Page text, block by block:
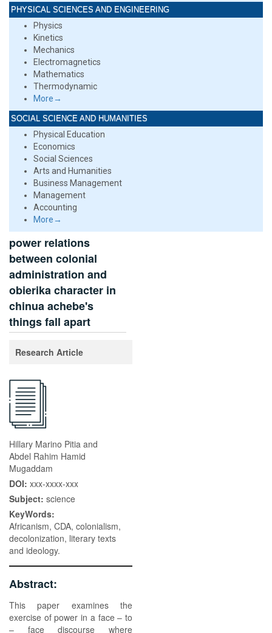
PHYSICAL SCIENCES AND ENGINEERING
Physics
Kinetics
Mechanics
Electromagnetics
Mathematics
Thermodynamic
More→
SOCIAL SCIENCE AND HUMANITIES
Physical Education
Economics
Social Sciences
Arts and Humanities
Business Management
Management
Accounting
More→
power relations
between colonial
administration and
obierika character in
chinua achebe's
things fall apart
Research Article
Hillary Marino Pitia and
Abdel Rahim Hamid
Mugaddam
DOI: xxx-xxxx-xxx
Subject: science
KeyWords:
Africanism, CDA, colonialism,
decolonization, literary texts
and ideology.
Abstract:
This paper examines the
exercise of power in a face – to
– face discourse where

[Work to complete]: Wherever the word "face" appears in a line of the data, copy that line.

[Reply]:
exercise of power in a face – to
– face discourse where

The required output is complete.